Eine Frage der Zeit, bis ich umkippe. Eine Frage der Zeit, bis ich Blut kotze. Eine Frage der Zeit, bis es wieder aufhört. Tick Tack.

Mittwoch, 20. März 2013

Hey, what's going on

Es gibt helle und dunkle Tage. Es gibt Tage, voller Lachen, und Sonnenschein. Es gibt Tage, reich von Tränen und Regen. Es gibt Tage, an denen steht man auf, und freut sich auf den Tag. Es gibt Tage, an denen man nicht mehr mag. 
Es gibt Tage, wie diese. Tage, an denen man umher wandelt, Leichenblass, nicht da. Physisch im Raum, die Psyche weggebrochen, schreiend in die Ecke gekrochen, weinend wie ein kleines Kind, die Augen Tränenblind. 
Es gibt Tage, an denen man nicht raus möchte. Weil es zu sehr schmerzt die Maske auf zu setzen. Es einen zerreißt das Gesicht zu wahren. Jeder Atemzug tut weh. Jeder Blick in die Menge schmerzt. 
Jeder Schritt fällt schwer. Doch anders geht es nicht. 
Es muss immer weitergehen auch wenn man anders möchte. Wenn man sich in den Schnee fallen lassen möchte und weg geschneit werden will.

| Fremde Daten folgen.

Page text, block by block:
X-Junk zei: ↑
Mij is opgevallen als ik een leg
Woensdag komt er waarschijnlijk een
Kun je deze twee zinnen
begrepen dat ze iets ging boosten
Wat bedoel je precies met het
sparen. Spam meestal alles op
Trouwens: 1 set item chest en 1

Eintauchen in das weiß. Verschwinden, den dunklen Tagen entfliehen, mit der Sonne wieder auftauchen.

Montag, 18. März 2013

Halt dich an mir fest, wenn dein Leben dich zerreißt.

Sieh mich an, siehst Du die Tränen, siehst Du die Dunkelheit, siehst Du die Seele, siehst wie sie schreit, siehst Du den Menschen hinter dem Bild, sieh Genau hin, Du bist doch nicht blind.

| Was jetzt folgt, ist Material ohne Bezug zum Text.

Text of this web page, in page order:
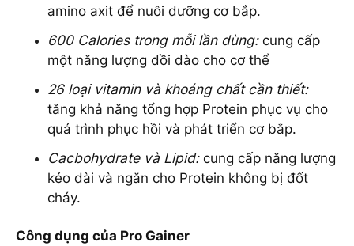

Sieh die Narben, sie gehören dazu, sieh den Menschen, so bist auch Du, jeder trägt die Last des Lebens, doch gemeinsam lässt sich Kummer beheben.

Verlass die Trauer, ehe das Leben dich verlässt, halb verreckt, bevor Du aufgibst, bleib kurz steh'n, es gibt Menschen die diesen Weg mit dir geh'n.

Versteckt hinter Mauern und Türmen, hinter Schlössern und Geäst, wartet das Leben, wenn Du aufstehst, wenn Du dich fallen lässt.

Denn aufgeben, nein, ist nicht drin, auch wenn die Dämonen in dich dring', wenn sie Besitz von dir ergreifen, halt dich an mir fest, lass dich nicht in den Abgrund schleifen.

Halt dich fest, an dem was stützt, es sind die Menschen, die dein Herz beschützen, und wenn Du nicht mehr kannst und den Weg verlässt, sind sie zur Stelle, sie halten dich fest.

© Hauptstadtkind

Freitag, 15. Februar 2013

Ein Abenteuer wünscht ich mir mit dir

Liebe heißt soviel mehr, als Nähe und Zärtlichkeit.
Liebe heißt, für einander da sein, in guten, und in schlechten Zeiten.
Was sind gute Zeiten? Was sind schlechte?
Sind gute Zeiten, nur diese, welche vor Glück strotzen? Vor Freude, kaum Haltbar sind?
Sind schlecht, alle anderen? Gibt es zu schlechte Tage?

Gute Zeiten, sind die, an denen man neue Hoffnung, und neuen Mut schöpft. An denen man einen Schritt wagt, sich auf den Weg macht, einen Plan in die Tat umsetzt, oder ihn auch nur schmiedet.

Schlechte Tage, miese Tage, Tage, an denen man die Hoffnung verliert und das Ziel unendlich weit scheint.
Tage, an denen man aufgeben möchte, Tage,an denen man am liebsten nicht aufgestanden wäre.

Doch Liebe, kennt keine Grenzen, keine Zäune, keine Wege, keine Räume. Liebe sucht, Liebe findet.
Mit Liebe im Herzen, mit einem Menschen an der Seite, kein Weg zu lang, kein Zaun zu hoch, keine Grenze unüberfindbar.

Liebe ist jede Sekunde genießen, möge sie noch so klein sein.
Liebe ist jeden Morgen, nur das eine Lächeln sehen zu wollen.
Liebe ist Zeit geben, und Zeit nehmen.
Liebe ist warten.
Liebe ist Stur und Einsichtig zu sein.
Liebe ist heile machen, was andere zu vor kaputt gemacht haben.
Liebe ist bei der Hand nehmen, hoch helfen.
Liebe ist Tränen trocknen und zum Lächeln bringen.
Liebe ist Lachen.
Liebe ist weinen.
Liebe ist an das ganz große zu glauben und mit dem ganz kleinen anfangen.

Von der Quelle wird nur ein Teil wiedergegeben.